THE TASK:
Your answer should hold only the lines from the start of the data below through the line with "nonnegative integers contains", copied exactly, with pictures left out.

Content starts

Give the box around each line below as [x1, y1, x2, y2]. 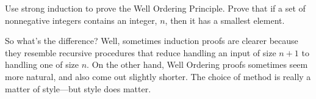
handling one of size [5, 58, 79, 71]
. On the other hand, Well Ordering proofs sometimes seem [87, 58, 308, 71]
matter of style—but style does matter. [5, 82, 151, 95]
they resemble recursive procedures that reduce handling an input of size [5, 46, 276, 59]
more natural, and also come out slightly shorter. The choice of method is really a [5, 70, 311, 82]
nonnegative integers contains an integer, [5, 13, 157, 26]
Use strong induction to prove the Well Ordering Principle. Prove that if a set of [5, 2, 306, 14]
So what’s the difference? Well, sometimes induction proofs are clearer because [5, 34, 298, 47]
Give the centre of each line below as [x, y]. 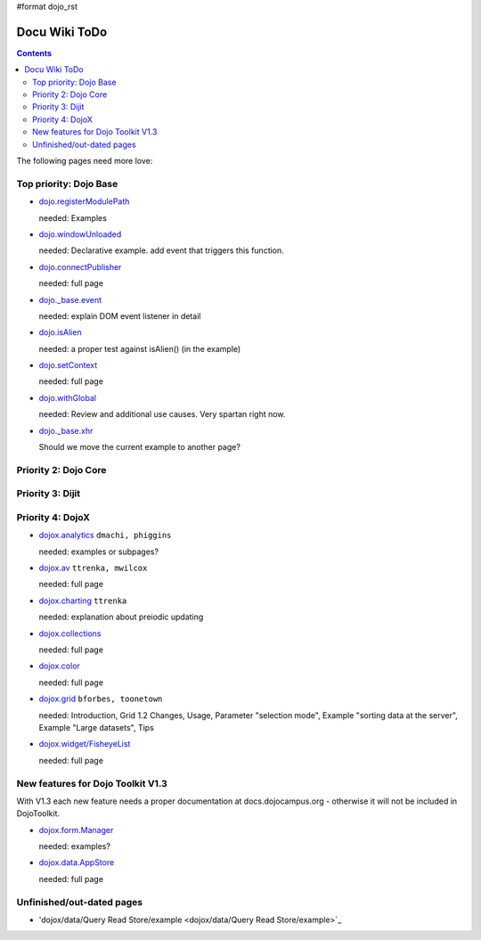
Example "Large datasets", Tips [97, 727]
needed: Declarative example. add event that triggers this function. [161, 250]
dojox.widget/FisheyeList [85, 744]
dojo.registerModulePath [84, 201]
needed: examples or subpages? [99, 552]
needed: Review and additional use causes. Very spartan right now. [162, 414]
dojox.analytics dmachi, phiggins [105, 535]
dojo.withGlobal [68, 397]
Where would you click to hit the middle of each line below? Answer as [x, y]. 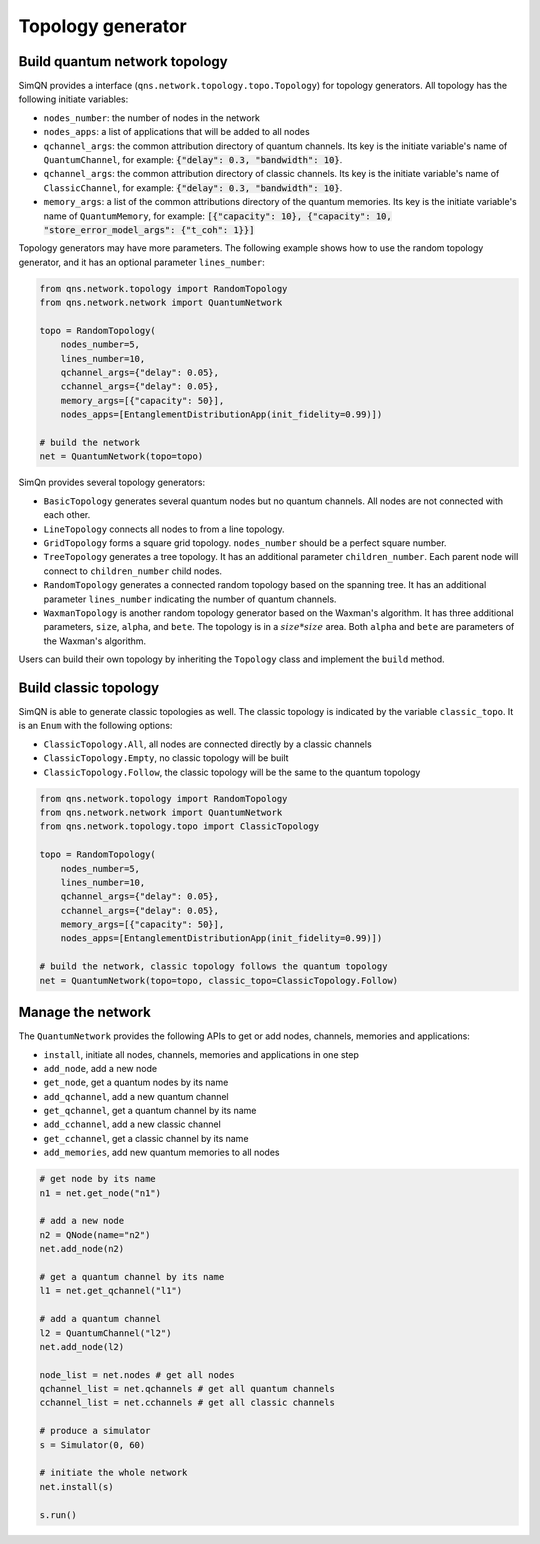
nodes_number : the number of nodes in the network [151, 117]
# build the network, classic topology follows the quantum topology [213, 966]
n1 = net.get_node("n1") [100, 1193]
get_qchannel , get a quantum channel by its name [150, 1111]
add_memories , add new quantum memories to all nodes [161, 1152]
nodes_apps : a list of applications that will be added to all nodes [176, 132]
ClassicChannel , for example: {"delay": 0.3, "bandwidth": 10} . [193, 187]
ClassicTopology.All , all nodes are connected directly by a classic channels [207, 744]
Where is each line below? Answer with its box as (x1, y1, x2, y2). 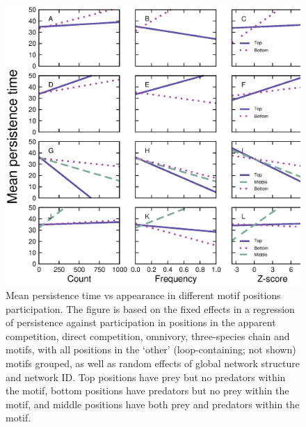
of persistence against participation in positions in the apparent (6, 315, 276, 330)
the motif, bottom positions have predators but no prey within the (6, 383, 289, 398)
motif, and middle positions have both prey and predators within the (6, 396, 300, 411)
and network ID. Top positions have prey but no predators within (6, 369, 286, 384)
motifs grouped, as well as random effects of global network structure (6, 356, 300, 370)
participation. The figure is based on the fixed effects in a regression (6, 301, 295, 316)
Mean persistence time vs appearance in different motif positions (6, 288, 281, 303)
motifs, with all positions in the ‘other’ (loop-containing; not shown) (6, 342, 296, 357)
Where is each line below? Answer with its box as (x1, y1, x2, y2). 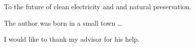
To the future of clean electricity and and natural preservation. (4, 1, 192, 11)
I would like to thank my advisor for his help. (4, 34, 140, 44)
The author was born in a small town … (4, 17, 122, 28)
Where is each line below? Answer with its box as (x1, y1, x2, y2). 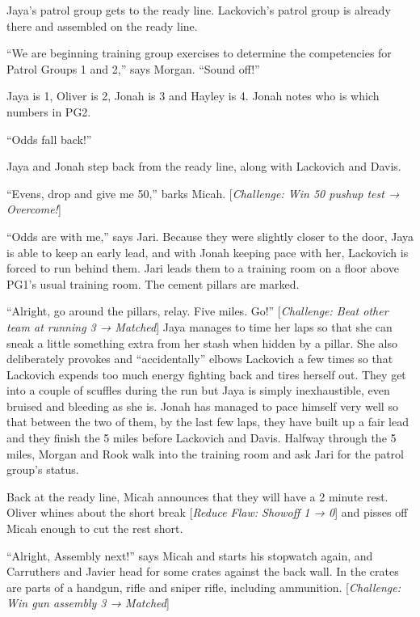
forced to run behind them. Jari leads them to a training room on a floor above (6, 260, 399, 277)
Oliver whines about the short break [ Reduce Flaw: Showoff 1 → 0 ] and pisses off (6, 504, 408, 521)
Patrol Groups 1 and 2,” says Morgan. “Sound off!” (6, 60, 260, 77)
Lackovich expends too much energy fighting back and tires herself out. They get (6, 366, 406, 382)
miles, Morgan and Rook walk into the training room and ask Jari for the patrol (6, 445, 404, 462)
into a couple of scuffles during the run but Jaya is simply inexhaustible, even (6, 382, 390, 399)
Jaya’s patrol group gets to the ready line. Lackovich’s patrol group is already (6, 2, 391, 18)
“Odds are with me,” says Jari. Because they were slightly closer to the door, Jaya (6, 227, 414, 244)
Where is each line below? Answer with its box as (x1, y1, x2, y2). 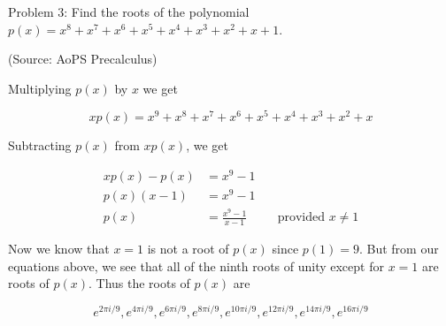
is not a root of (147, 239, 229, 258)
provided (277, 211, 326, 224)
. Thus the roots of (88, 274, 190, 292)
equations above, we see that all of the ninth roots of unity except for (8, 256, 384, 275)
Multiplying (8, 79, 72, 97)
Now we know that (8, 239, 110, 258)
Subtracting (8, 136, 72, 155)
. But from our (358, 239, 439, 258)
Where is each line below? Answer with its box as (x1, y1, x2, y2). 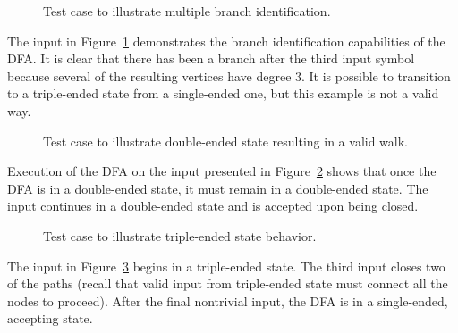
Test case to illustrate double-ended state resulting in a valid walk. (43, 131, 409, 150)
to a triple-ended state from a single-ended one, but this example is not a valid (7, 84, 439, 103)
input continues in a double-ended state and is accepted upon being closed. (7, 196, 419, 215)
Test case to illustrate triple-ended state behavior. (43, 226, 317, 245)
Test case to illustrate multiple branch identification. (43, 2, 331, 20)
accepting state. (7, 309, 93, 328)
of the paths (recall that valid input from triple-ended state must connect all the (7, 274, 448, 293)
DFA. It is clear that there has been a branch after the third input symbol (7, 49, 415, 68)
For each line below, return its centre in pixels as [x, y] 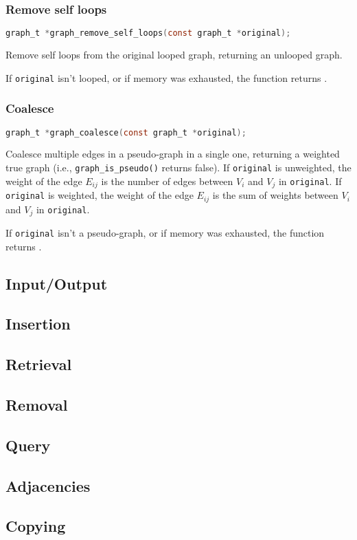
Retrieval [39, 364]
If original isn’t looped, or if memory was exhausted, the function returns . [166, 77]
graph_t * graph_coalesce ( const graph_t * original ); [126, 132]
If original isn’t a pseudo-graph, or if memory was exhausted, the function [165, 233]
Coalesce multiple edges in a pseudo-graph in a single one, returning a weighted [173, 154]
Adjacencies [48, 485]
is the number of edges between [167, 181]
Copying [36, 526]
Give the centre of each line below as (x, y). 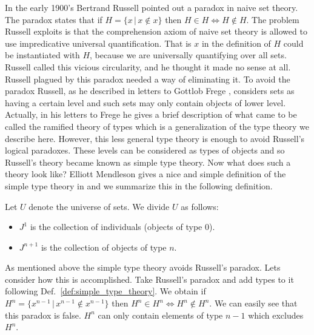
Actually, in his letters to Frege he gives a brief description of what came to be (151, 114)
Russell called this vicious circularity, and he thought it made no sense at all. (148, 66)
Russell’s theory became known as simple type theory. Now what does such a (148, 162)
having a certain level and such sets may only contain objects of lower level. (145, 102)
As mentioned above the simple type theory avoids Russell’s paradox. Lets (143, 267)
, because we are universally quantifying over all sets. (188, 55)
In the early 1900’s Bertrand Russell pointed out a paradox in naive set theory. (152, 7)
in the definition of (236, 43)
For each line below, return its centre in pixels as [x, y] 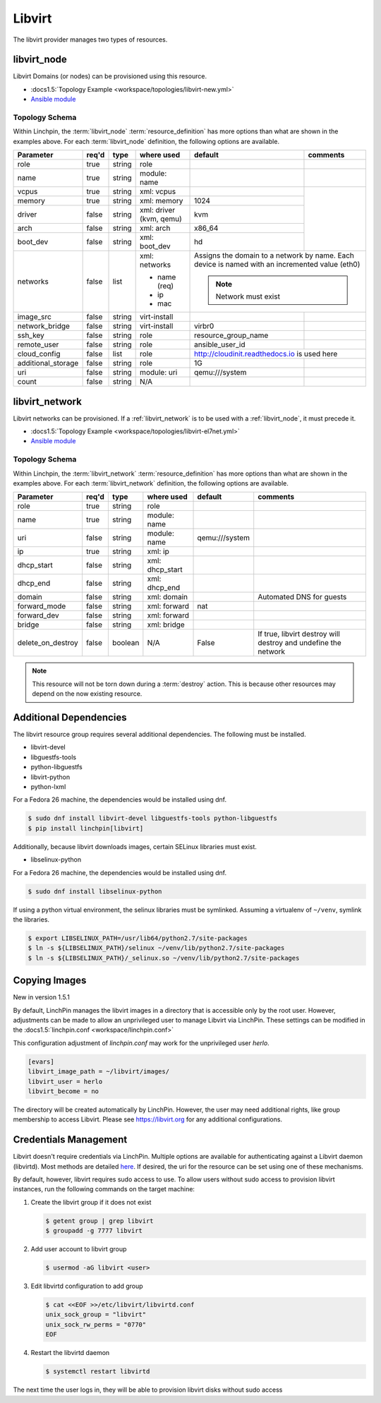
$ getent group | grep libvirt [100, 1221]
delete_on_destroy [48, 643]
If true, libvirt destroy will [299, 634]
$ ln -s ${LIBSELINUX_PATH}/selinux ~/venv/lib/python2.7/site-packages [156, 948]
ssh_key [31, 335]
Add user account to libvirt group [79, 1249]
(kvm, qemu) [161, 219]
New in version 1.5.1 [41, 997]
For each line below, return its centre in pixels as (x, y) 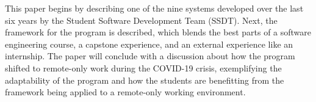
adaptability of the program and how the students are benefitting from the (145, 80)
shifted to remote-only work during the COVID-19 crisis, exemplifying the (143, 67)
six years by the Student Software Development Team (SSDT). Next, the (141, 20)
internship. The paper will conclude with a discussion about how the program (150, 56)
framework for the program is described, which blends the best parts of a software (158, 32)
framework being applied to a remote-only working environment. (125, 92)
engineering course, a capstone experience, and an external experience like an (149, 44)
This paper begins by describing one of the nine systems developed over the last (154, 8)
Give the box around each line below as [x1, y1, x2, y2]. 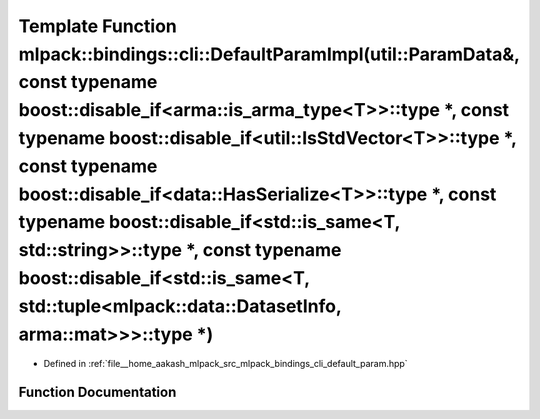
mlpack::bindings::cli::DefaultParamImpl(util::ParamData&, [18, 43, 520, 65]
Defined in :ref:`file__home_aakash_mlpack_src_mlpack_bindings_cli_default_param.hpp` [43, 358, 409, 370]
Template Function [18, 15, 177, 37]
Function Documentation [18, 384, 177, 401]
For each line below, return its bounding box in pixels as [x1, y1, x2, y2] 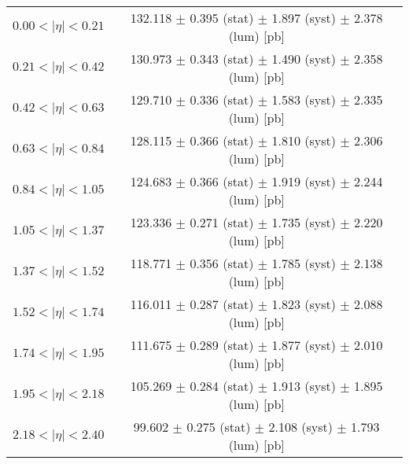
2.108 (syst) [268, 418, 333, 436]
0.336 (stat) [190, 90, 254, 109]
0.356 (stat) [190, 254, 254, 272]
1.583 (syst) [271, 90, 336, 109]
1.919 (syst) [271, 172, 336, 190]
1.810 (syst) [271, 131, 336, 149]
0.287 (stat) [190, 295, 254, 313]
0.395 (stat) [190, 9, 254, 27]
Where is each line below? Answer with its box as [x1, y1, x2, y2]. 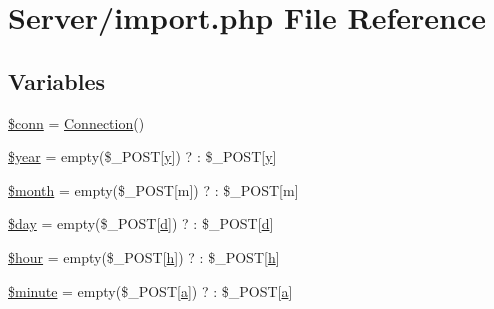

Content ends

ANSWER TO THIS EXERCISE:
Give the box around each line below as [x1, y1, x2, y2]. 
handling one of size [5, 58, 79, 71]
. On the other hand, Well Ordering proofs sometimes seem [87, 58, 308, 71]
matter of style—but style does matter. [5, 82, 151, 95]
they resemble recursive procedures that reduce handling an input of size [5, 46, 276, 59]
more natural, and also come out slightly shorter. The choice of method is really a [5, 70, 311, 82]
nonnegative integers contains an integer, [5, 13, 157, 26]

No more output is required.